[Exercise aim]: Look for "HP Pavilion dv6-1410er" in the entries below. Write out that line and all later lines exactly, ending with the final one.

START Material provided

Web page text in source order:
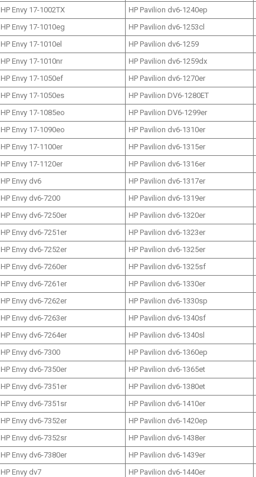
HP Envy 17-1002TX
HP Pavilion dv6-1240ep
HP Envy 17-1010eg
HP Pavilion dv6-1253cl
HP Envy 17-1010el
HP Pavilion dv6-1259
HP Envy 17-1010nr
HP Pavilion dv6-1259dx
HP Envy 17-1050ef
HP Pavilion dv6-1270er
HP Envy 17-1050es
HP Pavilion DV6-1280ET
HP Envy 17-1085eo
HP Pavilion DV6-1299er
HP Envy 17-1090eo
HP Pavilion dv6-1310er
HP Envy 17-1100er
HP Pavilion dv6-1315er
HP Envy 17-1120er
HP Pavilion dv6-1316er
HP Envy dv6
HP Pavilion dv6-1317er
HP Envy dv6-7200
HP Pavilion dv6-1319er
HP Envy dv6-7250er
HP Pavilion dv6-1320er
HP Envy dv6-7251er
HP Pavilion dv6-1323er
HP Envy dv6-7252er
HP Pavilion dv6-1325er
HP Envy dv6-7260er
HP Pavilion dv6-1325sf
HP Envy dv6-7261er
HP Pavilion dv6-1330er
HP Envy dv6-7262er
HP Pavilion dv6-1330sp
HP Envy dv6-7263er
HP Pavilion dv6-1340sf
HP Envy dv6-7264er
HP Pavilion dv6-1340sl
HP Envy dv6-7300
HP Pavilion dv6-1360ep
HP Envy dv6-7350er
HP Pavilion dv6-1365et
HP Envy dv6-7351er
HP Pavilion dv6-1380et
HP Envy dv6-7351sr
HP Pavilion dv6-1410er
HP Envy dv6-7352er
HP Pavilion dv6-1420ep
HP Envy dv6-7352sr
HP Pavilion dv6-1438er
HP Envy dv6-7380er
HP Pavilion dv6-1439er
HP Envy dv7
HP Pavilion dv6-1440er

END Material provided

[Solution]:
HP Pavilion dv6-1410er
HP Envy dv6-7352er
HP Pavilion dv6-1420ep
HP Envy dv6-7352sr
HP Pavilion dv6-1438er
HP Envy dv6-7380er
HP Pavilion dv6-1439er
HP Envy dv7
HP Pavilion dv6-1440er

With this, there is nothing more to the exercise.